Camino a Estambul

Crítica de Fernando López - La Nación

Russell Crowe, el director

Gallipoli no es sólo el nombre de la península turca que fue escenario de uno de los enfrentamientos más prolongados y brutales de la Primera Guerra Mundial, la campaña de los Dardanelos, que enfrentó a las fuerzas del Imperio Otomano con las de la alianza anglofrancesa que incluía al ejército conjunto de Australia y Nueva Zelanda (Anzac, según el acrónimo de Australian and New Zealand Army Corps) y que dejó un saldo de miles de muertos. Pero si bien la invasión de Gallipoli fue para los aliados un fracaso militar -la pérdida fue de más de 50.000 soldados, entre ellos 8000 australianos y 2700 neozelandeses- el nombre tiene en esos países otra resonancia: representa el símbolo de su identidad nacional, ya que esa experiencia bélica marcó su unificación como nación.

En el año del centenario de Gallipoli, episodio ya recreado en otros films, el más recordado de los cuales es el que dirigió Peter Weir en 1981, era natural que un libretista como Andrew Anastasios buscara una nueva forma de abordarlo y en eso estaba años atrás cuando descubrió en el informe de un corresponsal de guerra dos líneas referidas a un campesino australiano que había ido a Turquía un año después de la batalla para recuperar los restos de su hijo, desaparecido allí. Ningún otro dato. Así, junto con un veterano guionista, Andrew Knight, inventó la historia de Connor, el personaje que Russell Crowe eligió para encarnar y hacer su debut como realizador. En ese guión, la batalla sólo aparece en una sucesión de flashbacks y se alterna con una buena porción de aventuras, incluidas varias que dan cuenta de la sobrenatural condición del protagonista a la que se refiere el título original. Es un zahorí, es decir, una persona "a quien se atribuye la facultad de descubrir lo que está oculto, especialmente manantiales subterráneos", como dice el diccionario. (El film lo asume literalmente, aunque habría sido más sutil dejarlo en el plano de la pura metáfora.)

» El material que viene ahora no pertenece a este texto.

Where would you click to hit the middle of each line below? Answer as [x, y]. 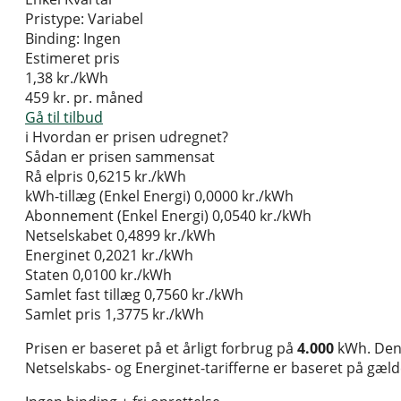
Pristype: [55, 19]
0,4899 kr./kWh [166, 236]
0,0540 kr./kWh [262, 216]
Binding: [52, 39]
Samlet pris [63, 315]
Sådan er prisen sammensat [120, 157]
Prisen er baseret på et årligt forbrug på [161, 349]
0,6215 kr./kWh [137, 177]
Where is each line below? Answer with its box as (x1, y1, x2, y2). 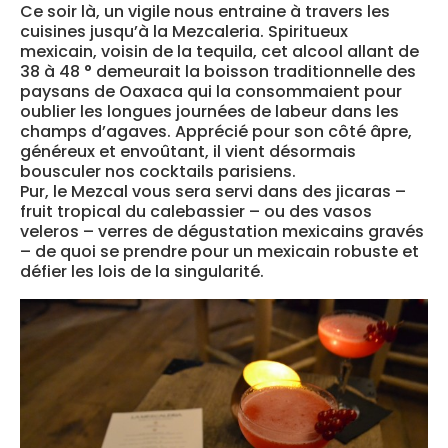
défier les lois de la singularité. (20, 260, 264, 284)
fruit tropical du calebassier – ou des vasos (20, 200, 372, 224)
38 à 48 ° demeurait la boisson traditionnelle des (20, 60, 416, 84)
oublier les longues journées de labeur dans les (20, 100, 399, 124)
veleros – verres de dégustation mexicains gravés (20, 220, 424, 244)
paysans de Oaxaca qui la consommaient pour (20, 80, 402, 104)
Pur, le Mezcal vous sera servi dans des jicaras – (20, 180, 406, 204)
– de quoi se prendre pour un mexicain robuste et (20, 240, 419, 264)
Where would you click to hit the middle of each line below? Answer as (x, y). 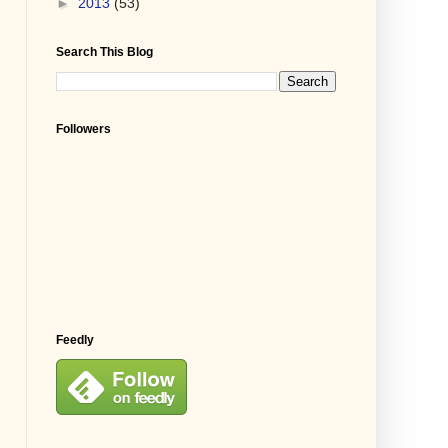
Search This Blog (104, 51)
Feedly (75, 339)
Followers (83, 128)
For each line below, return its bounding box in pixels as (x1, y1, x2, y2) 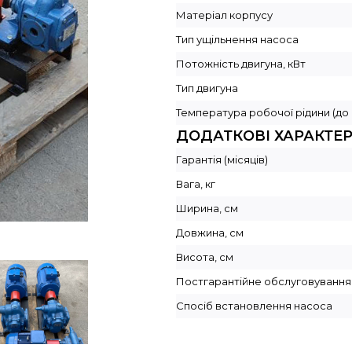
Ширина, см (175, 202, 238, 215)
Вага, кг (175, 178, 215, 191)
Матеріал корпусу (175, 9, 273, 22)
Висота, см (175, 251, 233, 264)
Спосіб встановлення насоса (175, 299, 332, 313)
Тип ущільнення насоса (175, 33, 299, 46)
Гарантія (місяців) (175, 153, 268, 167)
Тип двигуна (175, 82, 238, 95)
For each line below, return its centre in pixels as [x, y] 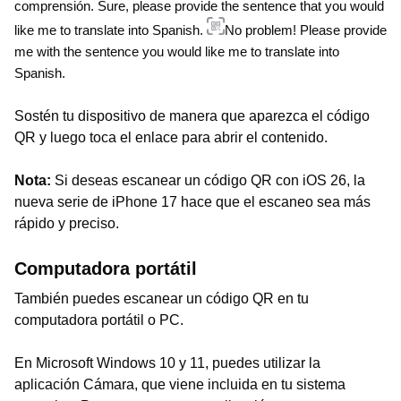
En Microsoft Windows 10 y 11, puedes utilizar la [167, 363]
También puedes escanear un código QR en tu [162, 299]
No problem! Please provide [306, 30]
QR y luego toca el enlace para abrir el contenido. [171, 137]
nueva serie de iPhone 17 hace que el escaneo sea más [192, 202]
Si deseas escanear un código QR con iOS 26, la [210, 180]
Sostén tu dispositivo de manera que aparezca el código [192, 116]
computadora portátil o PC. [99, 320]
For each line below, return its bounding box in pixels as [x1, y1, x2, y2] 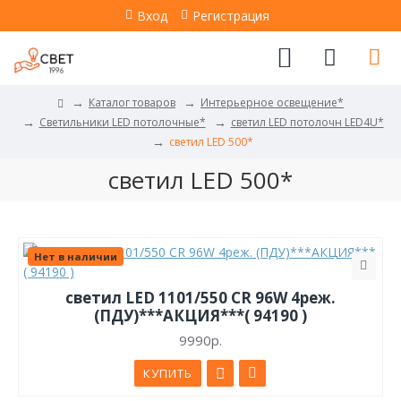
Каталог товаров [89, 94, 175, 110]
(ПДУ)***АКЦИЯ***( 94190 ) [93, 305, 307, 326]
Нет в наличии [34, 250, 117, 263]
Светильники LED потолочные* [38, 114, 206, 130]
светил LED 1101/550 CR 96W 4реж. [64, 287, 336, 308]
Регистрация [192, 6, 269, 24]
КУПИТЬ [143, 364, 193, 381]
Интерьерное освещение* [200, 94, 344, 110]

Sin apartarse de lo académico, Crowe se muestra bastante hábil para combinar la épica del conflicto bélico con tramos más intimistas, en especial la historia del padre que lucha contra todos los obstáculos para hallar los restos de sus tres hijos (a veces con el apoyo solidario de otros padres, turcos o no) y con una trama romántica (para eso está la bella viuda musulmana animada por Olga Kurylenko, que regentea el hotel de Estambul) y otras aventuras. Mientras esa relación progresa cada vez más azucarada y contribuye con el predominante tono melodramático del relato, se incorporan otros ingredientes. Si bien es perceptible la voluntad de manipular los sentimientos del espectador y las apelaciones a la emoción, la película busca evitar el maniqueísmo y está colmada de buenas intenciones. Además, hay una generosa dosis de atractivo visual, gracias a la fotografía del recientemente fallecido Andrew Lesnie (Oscar por El señor de los anillos) y a los espectaculares paisajes de Australia que contrastan con los escenarios de la Estambul de cuando todavía se llamaba Constantinopla (a veces deslumbrantes, a veces bastante recargados). El infaltable sabor oriental viene con el ejemplar de Las mil y una noches que el viajero ha llevado consigo y con la aparición de los derviches y sus incesantes giros, entre otros apuntes llamativos. La música también hace su aporte al énfasis.

Total que la acción abunda y el espectáculo sostiene el interés y algunas veces conmueve a pesar de que no faltan los estereotipos. También por eso y, obviamente, por su tema y por su tendencia al sentimentalismo, se comprende que el film haya sido en Australia un gran éxito comercial. Asimismo se entiende que, habiendo filmado en Turquía, el guión prefiera darle prioridad al drama individual y evitar hacer mención al genocidio armenio, lo que le ha valido comprensibles reclamos.